(What you need to do): Give again, word for word, the lines below that run from the line with "Monthly package: For" through the line with "Coppell (121, 65, 166, 81)". Drop the pictures.

--- Materials provided ---

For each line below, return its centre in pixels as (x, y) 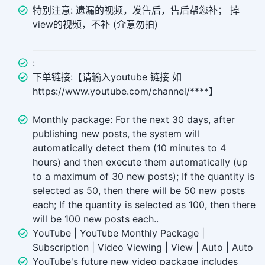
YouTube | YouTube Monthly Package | (119, 233)
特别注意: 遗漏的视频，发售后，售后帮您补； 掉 (136, 10)
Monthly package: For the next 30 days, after (134, 120)
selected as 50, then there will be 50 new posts (139, 191)
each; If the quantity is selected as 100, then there (144, 205)
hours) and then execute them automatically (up (140, 162)
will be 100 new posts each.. (96, 219)
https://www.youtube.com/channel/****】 (125, 91)
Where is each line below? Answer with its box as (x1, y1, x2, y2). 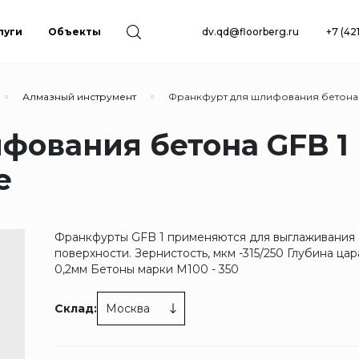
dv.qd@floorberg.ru (202, 25, 299, 38)
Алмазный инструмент (22, 91, 136, 103)
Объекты (48, 25, 101, 38)
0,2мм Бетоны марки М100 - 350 (54, 262, 240, 276)
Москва (106, 301, 151, 316)
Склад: (54, 301, 98, 316)
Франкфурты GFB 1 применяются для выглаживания (54, 230, 356, 244)
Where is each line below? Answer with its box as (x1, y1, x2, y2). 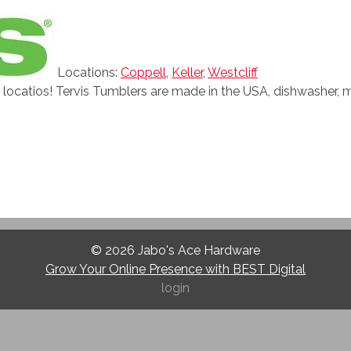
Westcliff (208, 65, 258, 81)
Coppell (121, 65, 166, 81)
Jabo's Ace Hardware (138, 243, 260, 259)
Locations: (57, 65, 121, 81)
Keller (172, 65, 203, 81)
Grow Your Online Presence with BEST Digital (45, 262, 306, 277)
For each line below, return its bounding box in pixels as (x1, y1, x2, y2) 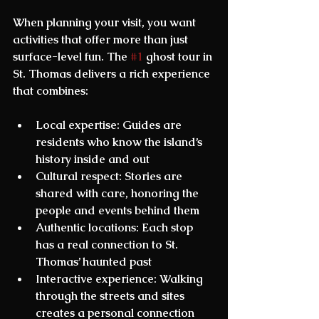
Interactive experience (36, 271, 154, 287)
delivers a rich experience (71, 66, 213, 82)
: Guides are (117, 117, 184, 133)
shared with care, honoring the (36, 186, 202, 202)
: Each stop (136, 220, 196, 236)
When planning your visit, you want (13, 15, 199, 31)
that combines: (13, 83, 88, 99)
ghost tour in (143, 49, 215, 65)
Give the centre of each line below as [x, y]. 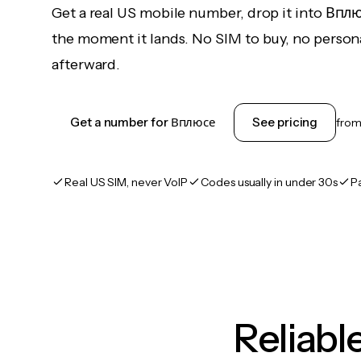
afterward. [86, 64]
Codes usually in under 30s [270, 182]
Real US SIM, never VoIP [127, 182]
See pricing [285, 122]
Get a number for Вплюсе [143, 122]
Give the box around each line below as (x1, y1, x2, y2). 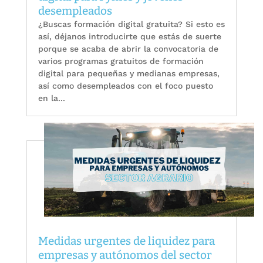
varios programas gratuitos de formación (38, 56, 204, 66)
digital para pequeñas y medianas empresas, (38, 69, 220, 79)
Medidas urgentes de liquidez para (38, 234, 215, 248)
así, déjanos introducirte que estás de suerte (38, 32, 221, 42)
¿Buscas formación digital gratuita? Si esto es (38, 19, 225, 29)
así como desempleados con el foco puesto (38, 81, 213, 91)
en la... (38, 93, 65, 103)
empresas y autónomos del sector (38, 248, 212, 262)
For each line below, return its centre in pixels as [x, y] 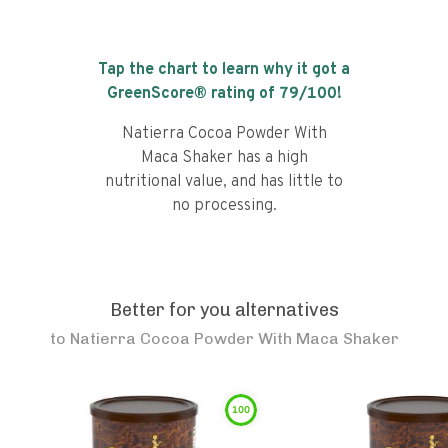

---

(Task result):
Monthly package: For the next 30 days, after (134, 120)
selected as 50, then there will be 50 new posts (139, 191)
each; If the quantity is selected as 100, then there (144, 205)
hours) and then execute them automatically (up (140, 162)
will be 100 new posts each.. (96, 219)
https://www.youtube.com/channel/****】 (125, 91)
Where is each line below? Answer with its box as (x1, y1, x2, y2). 
dv.qd@floorberg.ru (202, 25, 299, 38)
Алмазный инструмент (22, 91, 136, 103)
Объекты (48, 25, 101, 38)
0,2мм Бетоны марки М100 - 350 (54, 262, 240, 276)
Москва (106, 301, 151, 316)
Склад: (54, 301, 98, 316)
Франкфурты GFB 1 применяются для выглаживания (54, 230, 356, 244)
Where is each line below? Answer with its box as (x1, y1, x2, y2). 
Westcliff (208, 65, 258, 81)
Coppell (121, 65, 166, 81)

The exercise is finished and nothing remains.